Dam in Danghara, Khatlon, Tajikistan

Sangtuda 2 Hydroelectric Power Plant (Сангтудинская ГЭС-2; Нерӯгоҳи барқи обии Сангтӯда-2) is a Tajik hydroelectric power plant on the Vakhsh River.

==History==
Construction commenced during the Soviet period in the 1980s, but halted in the beginning of the 1990s due to lack of financing. In 1995, Iran expressed interest in helping to finish the project, but an agreement was not signed until 2005. Building work restarted on 20 December 2006.

The first unit was inaugurated on 6 September 2011 by presidents Emomalii Rahmon and Mahmoud Ahmadinejad.

==Description==
The power plant is built and operated Iranian company Sangob. The turnkey contractor was Farab International Co. The project was consulted by Mahab Ghods Engineering Company and the subcontractor was Omran Maroon Engineers Company. It operates simultaneously with Sangtuda 1 Hydroelectric Power Plant. It uses gates of Nurek reservoir.

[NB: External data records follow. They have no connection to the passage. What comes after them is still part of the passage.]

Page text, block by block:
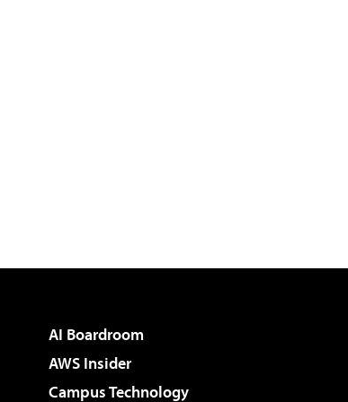
AI Boardroom
AWS Insider
Campus Technology
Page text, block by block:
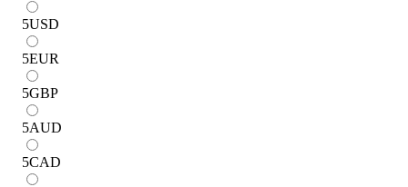
5USD
5EUR
5GBP
5AUD
5CAD
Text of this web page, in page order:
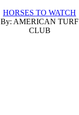
HORSES TO WATCH
By: AMERICAN TURF
CLUB
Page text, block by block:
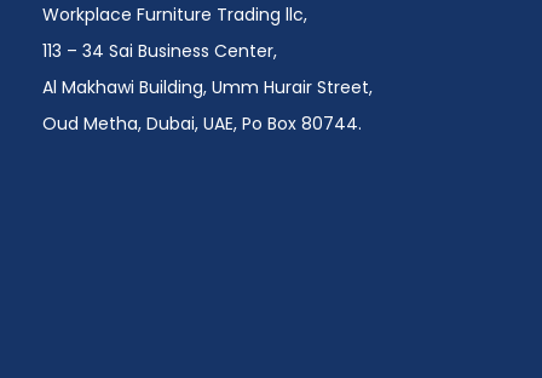
Workplace Furniture Trading llc,
113 – 34 Sai Business Center,
Al Makhawi Building, Umm Hurair Street,
Oud Metha, Dubai, UAE, Po Box 80744.
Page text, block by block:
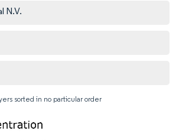
N.V.
sorted in no particular order
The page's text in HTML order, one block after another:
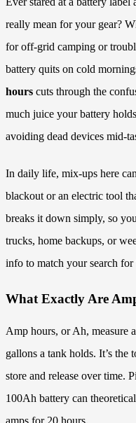
really mean for your gear?
for off-grid camping or
battery quits on cold
hours cuts through the
much juice your battery
avoiding dead devices mid-
In daily life, mix-ups here
blackout or an electric tool
breaks it down simply, so
trucks, home backups, or
info to match your search
What Exactly Are
Amp hours, or Ah, measure
gallons a tank holds. It’s the
store and release over time.
100Ah battery can
amps for 20 hours.
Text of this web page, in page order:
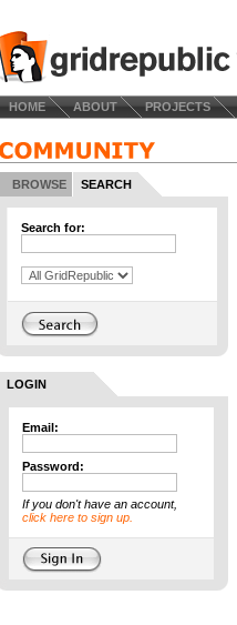
HOME ABOUT PROJECTS
BROWSE SEARCH
Search for:
LOGIN
Email:
Password:
If you don't have an account,
click here to sign up.
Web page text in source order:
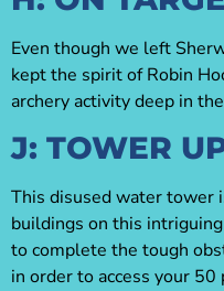
Even though we left
kept the spirit of Robin
archery activity deep in
J: TOWER
This disused water tower
buildings on this
to complete the tough
in order to access your 50
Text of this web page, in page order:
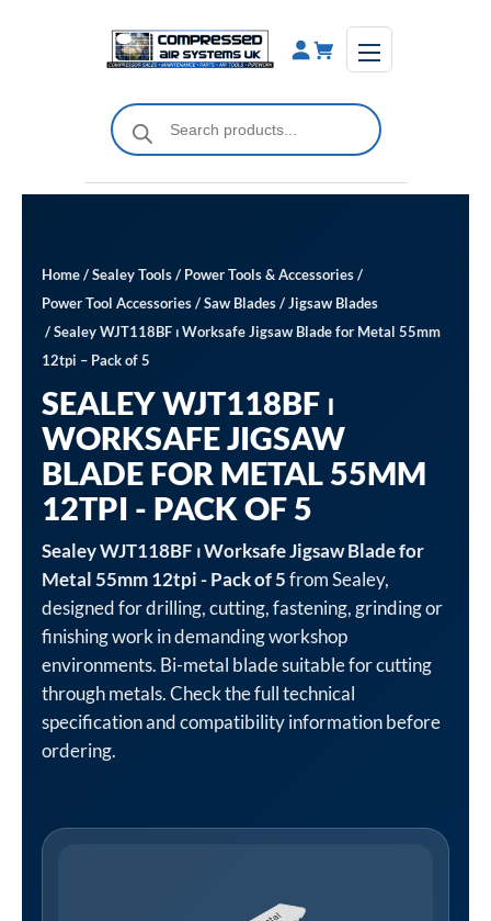
Products
search
Home/Sealey Tools/ Power Tools & Accessories/
Power Tool Accessories/Saw Blades/Jigsaw Blades
/ Sealey WJT118BF ⏐ Worksafe Jigsaw Blade for Metal 55mm
12tpi – Pack of 5
SEALEY WJT118BF ⏐
WORKSAFE JIGSAW
BLADE FOR METAL 55MM
12TPI - PACK OF 5
Sealey WJT118BF ⏐ Worksafe Jigsaw Blade for
Metal 55mm 12tpi - Pack of 5from Sealey,
designed for drilling, cutting, fastening, grinding or
finishing work in demanding workshop
environments. Bi-metal blade suitable for cutting
through metals. Check the full technical
specification and compatibility information before
ordering.
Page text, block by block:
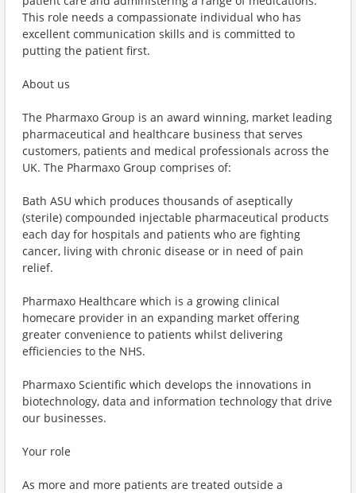
This role needs a compassionate individual who has
excellent communication skills and is committed to
putting the patient first.
About us
The Pharmaxo Group is an award winning, market leading
pharmaceutical and healthcare business that serves
customers, patients and medical professionals across the
UK. The Pharmaxo Group comprises of:
Bath ASU which produces thousands of aseptically
(sterile) compounded injectable pharmaceutical products
each day for hospitals and patients who are fighting
cancer, living with chronic disease or in need of pain
relief.
Pharmaxo Healthcare which is a growing clinical
homecare provider in an expanding market offering
greater convenience to patients whilst delivering
efficiencies to the NHS.
Pharmaxo Scientific which develops the innovations in
biotechnology, data and information technology that drive
our businesses.
Your role
As more and more patients are treated outside a
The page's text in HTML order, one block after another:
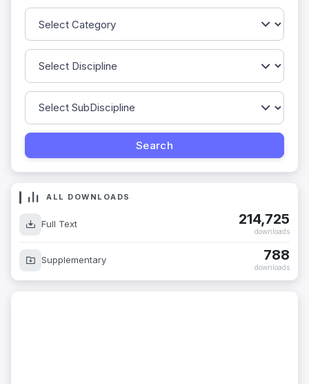
ALL DOWNLOADS
Full Text 214,725
downloads
Supplementary 788
downloads
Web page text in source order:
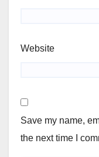
Website
Save my name,
the next time I
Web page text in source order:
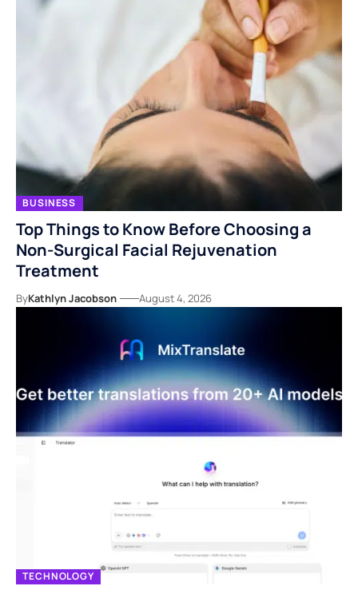
BUSINESS
Top Things to Know Before Choosing a
Non-Surgical Facial Rejuvenation
Treatment
ByKathlyn Jacobson August 4, 2026
TECHNOLOGY
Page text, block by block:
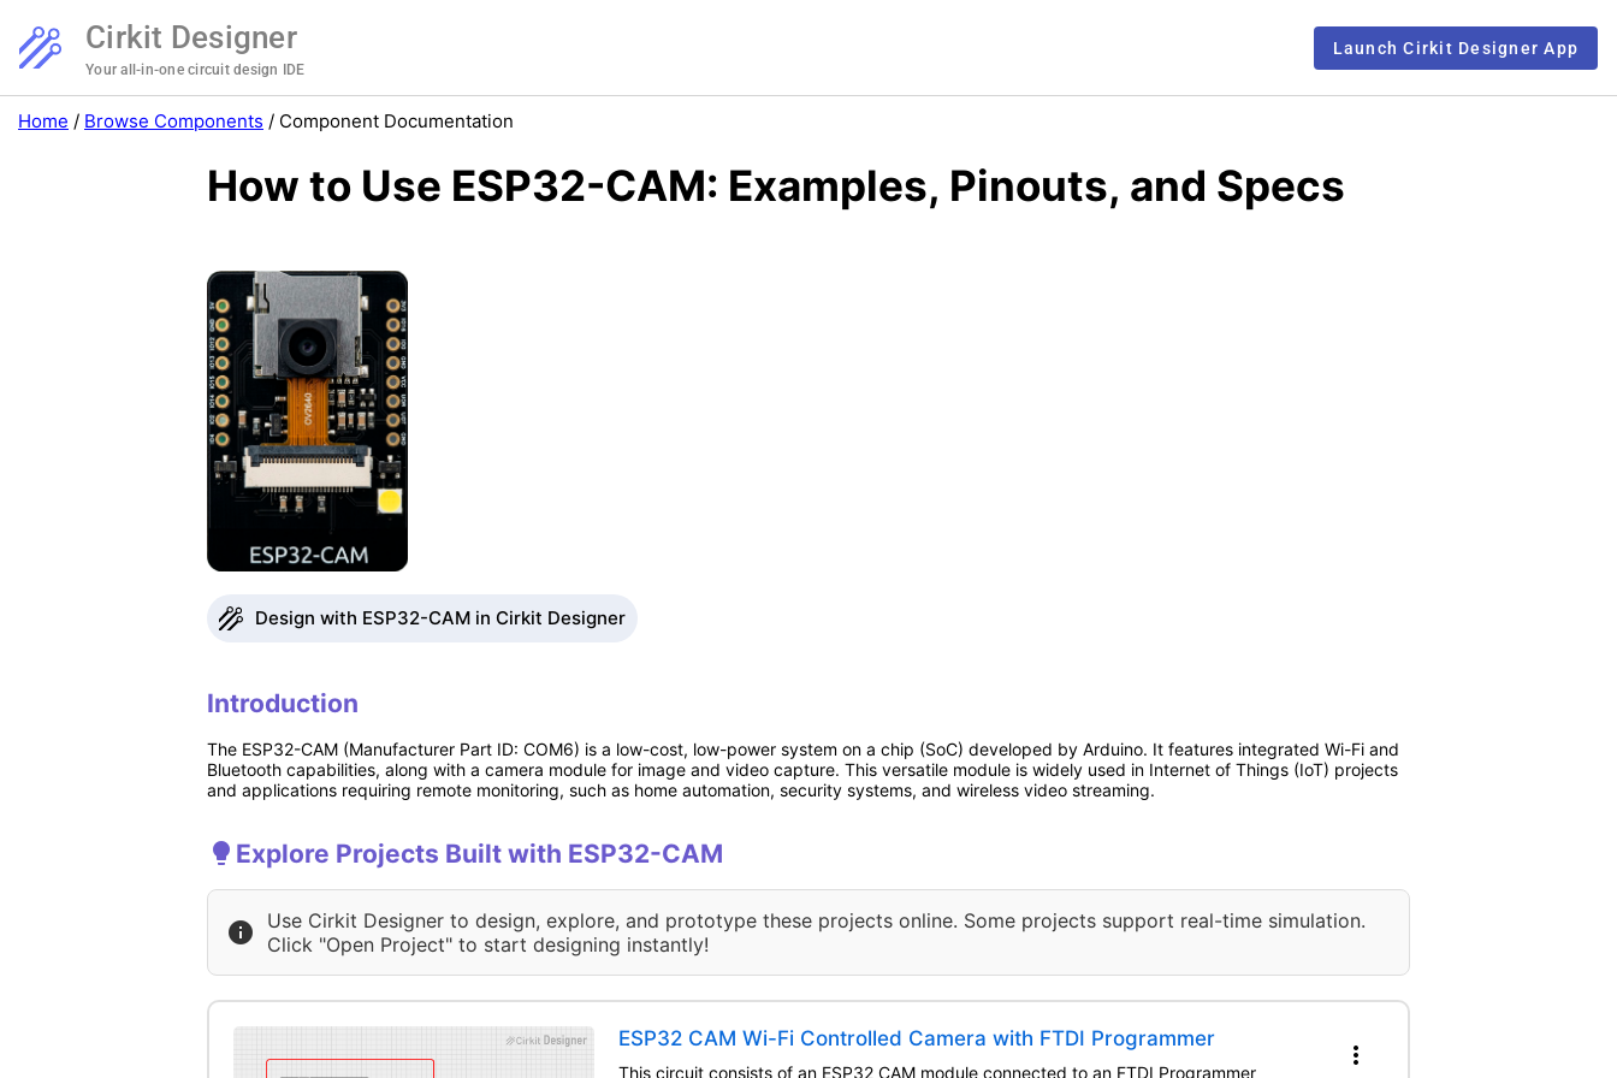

The dam is an earth fill dam with clay core. Its height from the river bed is 31.5 m and crest length is 3185 m.

The run-of-river type power plant consist of two units able to produce 1 TWh of electricity a year. The generating equipment is manufactured in China.

Revenues during first 12 years would be paid to Iran – and after that, ownership would be transferred to Tajikistan.